Тем не менее Церковь была поставлена под строгий надзор. Совет по делам православной Церкви при Совете Министров СССР, учреждённый якобы для посредничества между Церковью и государством, на деле являлся контрольно-фискальным органом, тесно связанным с КГБ. Также советская власть пыталась использовать Церковь в интересах своей международной политики. Православным иерархам было разрешено устанавливать отношения с внешним миром при условии, что они будут выступать в духе советской пропаганды, особенно в тех кругах Запада, на которые мало влияли коммунистические партии.

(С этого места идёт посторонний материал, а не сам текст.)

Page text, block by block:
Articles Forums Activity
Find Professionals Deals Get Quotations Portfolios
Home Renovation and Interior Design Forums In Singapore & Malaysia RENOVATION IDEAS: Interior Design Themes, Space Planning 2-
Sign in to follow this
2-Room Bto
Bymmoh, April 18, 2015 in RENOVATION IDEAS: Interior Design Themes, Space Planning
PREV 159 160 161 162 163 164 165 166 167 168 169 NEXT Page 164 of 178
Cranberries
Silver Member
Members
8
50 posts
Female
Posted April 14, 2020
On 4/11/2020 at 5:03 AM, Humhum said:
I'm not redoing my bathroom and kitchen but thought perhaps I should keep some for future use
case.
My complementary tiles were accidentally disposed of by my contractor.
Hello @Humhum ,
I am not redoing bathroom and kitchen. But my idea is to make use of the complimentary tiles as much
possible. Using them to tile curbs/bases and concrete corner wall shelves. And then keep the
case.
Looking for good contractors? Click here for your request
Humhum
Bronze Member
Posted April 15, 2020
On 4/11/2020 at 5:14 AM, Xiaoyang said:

При Хрущёве маятник пошёл в обратную сторону, и Церковь снова попала под колесо гонений, которые, хоть и с меньшей интенсивностью, продолжались и в брежневские годы. Иерархи оставались совершенно пассивными перед властью, а борьбу за права верующих возглавили простые священники, среди которых наиболее известны Дмитрий Дудко, Сергий Желудков, Александр Мень и ряд других. Все они столкнулись с карательным аппаратом, некоторых посадили...

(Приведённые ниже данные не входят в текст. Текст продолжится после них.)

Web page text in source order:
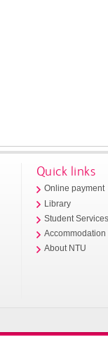
Quick links
Online payment
Library
Student
Accommodation
About NTU
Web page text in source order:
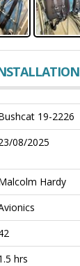
19-2226
08/2025
Hardy
hrs
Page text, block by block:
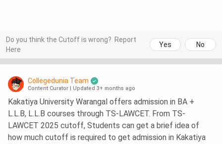
Do you think the Cutoff is wrong? Report
Here
Yes No
Collegedunia Team
Content Curator Updated 3+ months ago
Kakatiya University Warangal offers admission in BA +
L.L.B, L.L.B courses through TS-LAWCET. From TS-
LAWCET 2025 cutoff, Students can get a brief idea of
how much cutoff is required to get admission in Kakatiya

После развала советской системы и краха коммунистической идеологии РПЦ оказалась, к сожалению, неспособной взять на себя роль духовного лидера нации, хотя разные силы, начиная государством и кончая некоторыми экстремистскими организациями, были бы не прочь воспользоваться её моральным авторитетом, который за последние годы несколько вырос, но в этом скорее заслуга духовного вакуума, в котором оказалось население РФ, а также солидного исторического багажа Церкви, нежели её истинного обновления, которое на сегодня имеет довольно-таки частный и локальный характер и идёт, опять же, от рядового духовенства, поскольку иерархи в большинстве остаются в состоянии хронического пиетета перед государственной властью и в лучшем  случае не мешают действительному возрождению духовной жизни. Воздержимся от прогнозов относительно дальнейшего развития отношений между Церковью и государством (хотя признаем, что они были бы довольно пессимистическими)…

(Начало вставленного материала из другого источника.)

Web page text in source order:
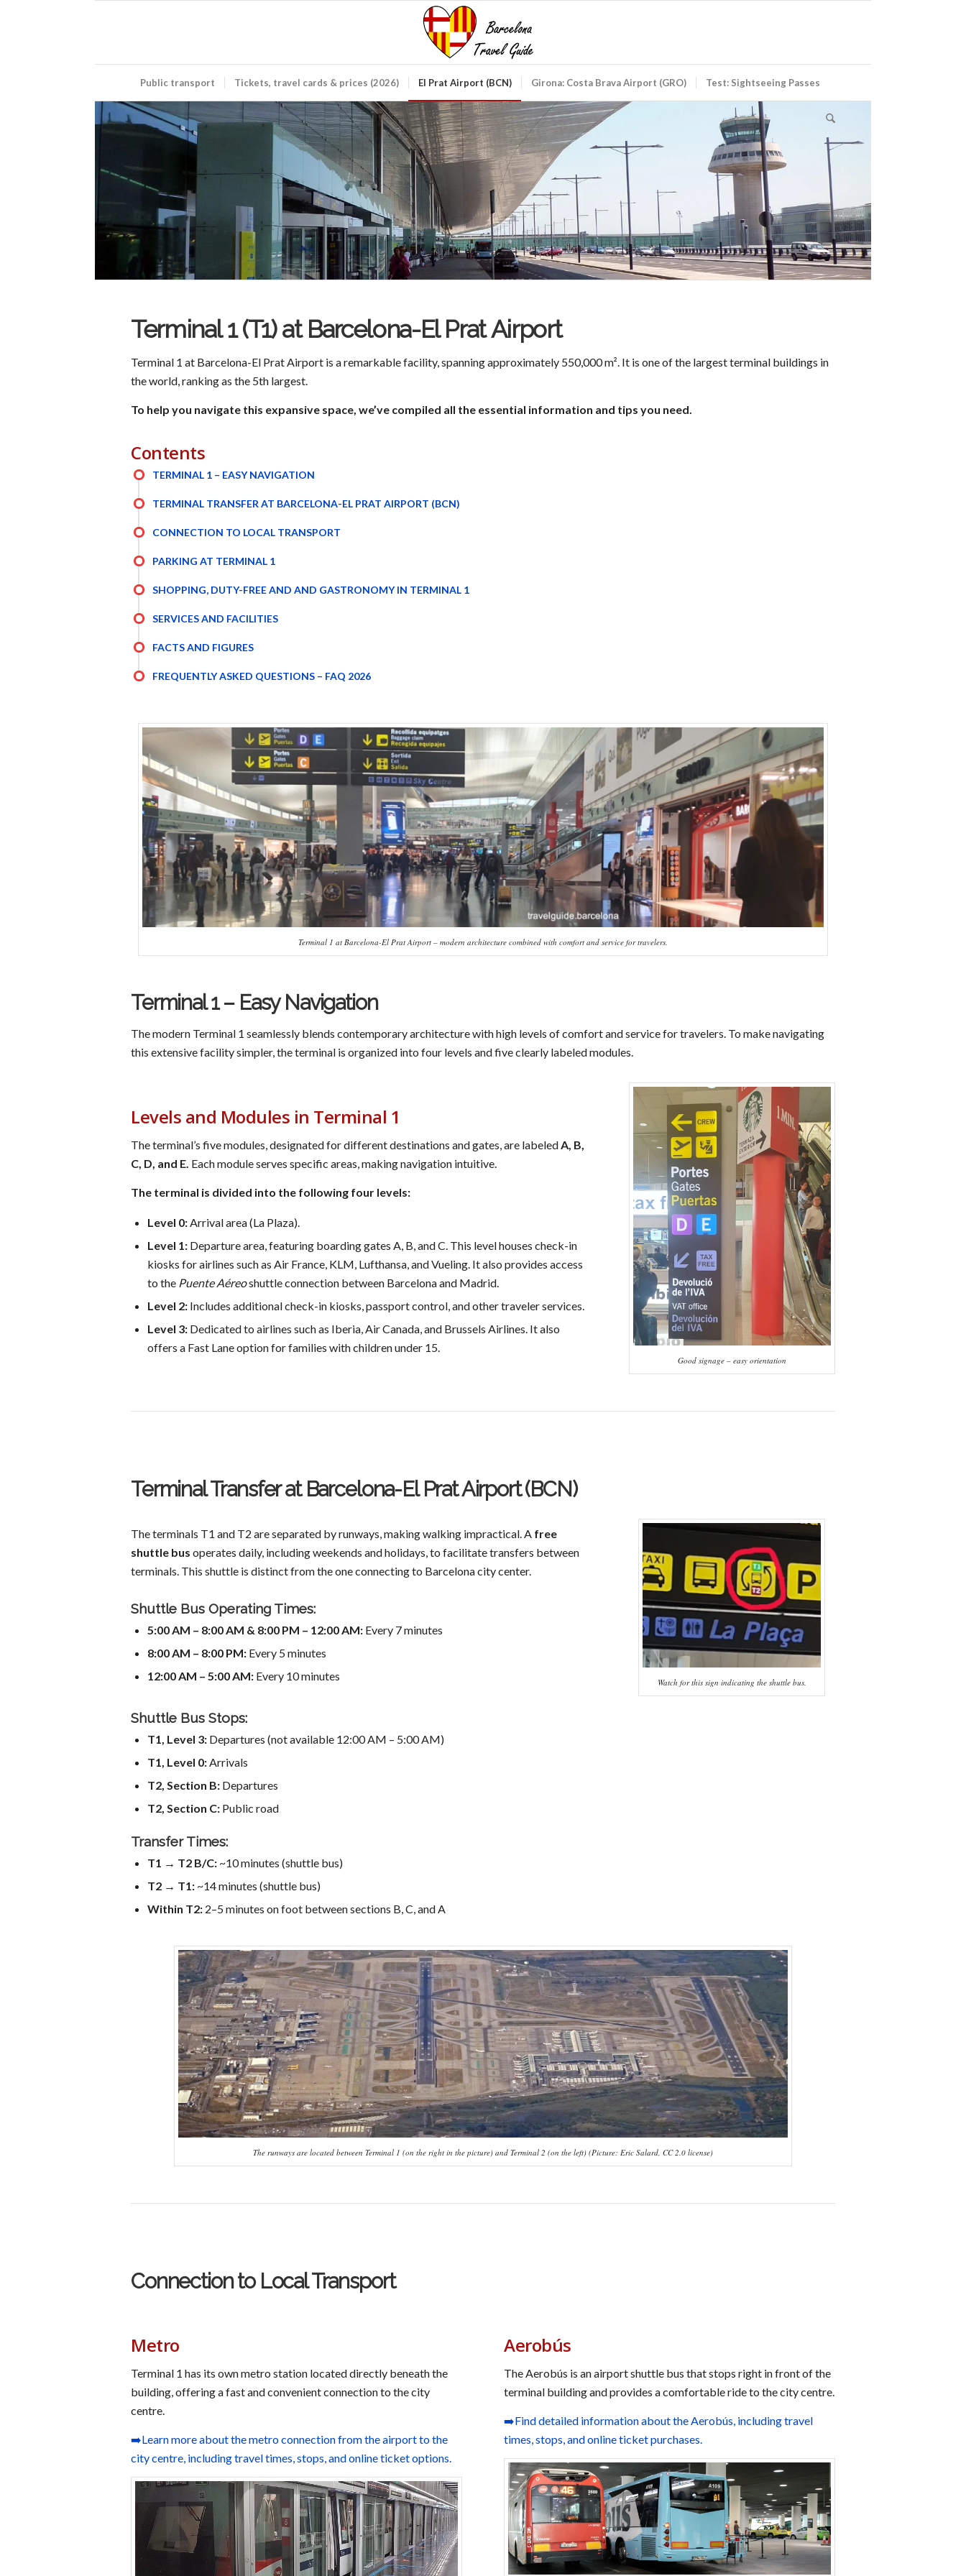
Public transport Tickets, travel cards & prices (2026) El Prat Airport (BCN) Girona: Costa Brava Airport (GRO) Test: Sightseeing Passes
Terminal 1 (T1) at Barcelona-El Prat Airport
Terminal 1 at Barcelona-El Prat Airport is a remarkable facility, spanning approximately 550,000 m². It is one of the largest terminal buildings in
the world, ranking as the 5th largest.
To help you navigate this expansive space, we’ve compiled all the essential information and tips you need.
Contents
TERMINAL 1 – EASY NAVIGATION
TERMINAL TRANSFER AT BARCELONA-EL PRAT AIRPORT (BCN)
CONNECTION TO LOCAL TRANSPORT
PARKING AT TERMINAL 1
SHOPPING, DUTY-FREE AND AND GASTRONOMY IN TERMINAL 1
SERVICES AND FACILITIES
FACTS AND FIGURES
FREQUENTLY ASKED QUESTIONS – FAQ 2026
Terminal 1 at Barcelona-El Prat Airport – modern architecture combined with comfort and service for travelers.
Terminal 1 – Easy Navigation
The modern Terminal 1 seamlessly blends contemporary architecture with high levels of comfort and service for travelers. To make navigating
this extensive facility simpler, the terminal is organized into four levels and five clearly labeled modules.
Levels and Modules in Terminal 1
The terminal’s five modules, designated for different destinations and gates, are labeledA, B,
C, D, and E. Each module serves specific areas, making navigation intuitive.
The terminal is divided into the following four levels:
Level 0:Arrival area (La Plaza).
Level 1: Departure area, featuring boarding gates A, B, and C. This level houses check-in
kiosks for airlines such as Air France, KLM, Lufthansa, and Vueling. It also provides access
to the Puente Aéreoshuttle connection between Barcelona and Madrid.
Level 2: Includes additional check-in kiosks, passport control, and other traveler services.
Level 3: Dedicated to airlines such as Iberia, Air Canada, and Brussels Airlines. It also
offers a Fast Lane option for families with children under 15.
Good signage – easy orientation
Terminal Transfer at Barcelona-El Prat Airport (BCN)
The terminals T1 and T2 are separated by runways, making walking impractical. A free
shuttle bus operates daily, including weekends and holidays, to facilitate transfers between
terminals. This shuttle is distinct from the one connecting to Barcelona city center.
Shuttle Bus Operating Times:
5:00 AM – 8:00 AM & 8:00 PM – 12:00 AM: Every 7 minutes
8:00 AM – 8:00 PM: Every 5 minutes
12:00 AM – 5:00 AM: Every 10 minutes Watch for this sign indicating the shuttle bus.
Shuttle Bus Stops:
T1, Level 3: Departures (not available 12:00 AM – 5:00 AM)
T1, Level 0:Arrivals
T2, Section B: Departures
T2, Section C: Public road
Transfer Times:
T1 → T2 B/C: ~10 minutes (shuttle bus)
T2 → T1: ~14 minutes (shuttle bus)
Within T2: 2–5 minutes on foot between sections B, C, and A
The runways are located between Terminal 1 (on the right in the picture) and Terminal 2 (on the left) (Picture: Eric Salard, CC 2.0 license)
Connection to Local Transport
Metro
Terminal 1 has its own metro station located directly beneath the
building, offering a fast and convenient connection to the city
centre.
➡️Learn more about the metro connection from the airport to the
city centre, including travel times, stops, and online ticket options.
Aerobús
The Aerobús is an airport shuttle bus that stops right in front of the
terminal building and provides a comfortable ride to the city centre.
➡️Find detailed information about the Aerobús, including travel
times, stops, and online ticket purchases.

А завершить данную работу хотелось бы словами Бердяева: «Я не придаю принципиального значения внешним формам государственной власти. Более существенно думать о том, чтобы не форма, а содержание жизни общества и государства определялось истиной Христовой веры, чтобы все движущие мотивы нашей жизни были подлинно христианскими. Вопрос о форме государственной власти есть вопрос технический, а не религиозный. Религиозный же вопрос есть вопрос о том, какой дух движет властью и определяет жизнь общества» .


СПИСОК ЛИТЕРАТУРЫ

1. Библия (любое издание).
2. Н. Бердяев. Ответ на письмо монархиста. «Путь», 1926, № 3.  В репр. изд.: Путь. Орган русской религиозной мысли. Кн. 1 (№№ 1-6). - М., 1992.
3. М. Волошин. «Жизнь - бесконечное познанье». Стихи. Проза. Публицистика. Воспоминания современников. - М., 1995.
4. А.В. Мень. История религии в 7-ми т.т., т. 2 «Магизм и Единобожие». - М., 1991.
5. Н.М. Никольский. История русской церкви. - М., 1985.
6. М.Э. Поснов. История христианской церкви до разделения церквей в 1054 г. - Брюссель, 1964.
7. В.С. Соловьёв. Об упадке средневекового миросозерцания. Собр. соч. в 2-х т.т. - М., 1990.